▶ **What you have to do**: Could you set down only the lines from the one including "Unsubscribe to the" to the end of the records below, inclusive and exact, leaving pictures out?

*****

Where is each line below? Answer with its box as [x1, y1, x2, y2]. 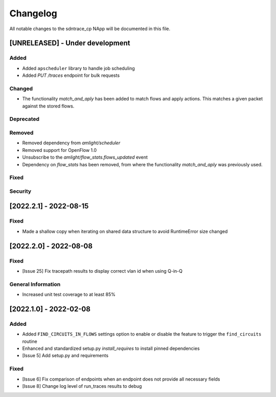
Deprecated [9, 116, 40, 123]
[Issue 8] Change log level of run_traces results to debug [22, 383, 142, 389]
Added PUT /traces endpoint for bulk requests [22, 72, 120, 79]
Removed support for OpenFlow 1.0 [22, 147, 97, 153]
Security [9, 187, 32, 194]
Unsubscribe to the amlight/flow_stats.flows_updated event [22, 154, 148, 161]
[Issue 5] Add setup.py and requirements [22, 352, 109, 359]
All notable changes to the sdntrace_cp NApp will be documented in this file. [9, 26, 171, 32]
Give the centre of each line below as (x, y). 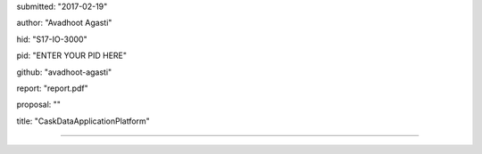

*****

▶ **The completed task**:
Unsubscribe to the amlight/flow_stats.flows_updated event [22, 154, 148, 161]
[Issue 5] Add setup.py and requirements [22, 352, 109, 359]
All notable changes to the sdntrace_cp NApp will be documented in this file. [9, 26, 171, 32]
Give the centre of each line below as (x, y). 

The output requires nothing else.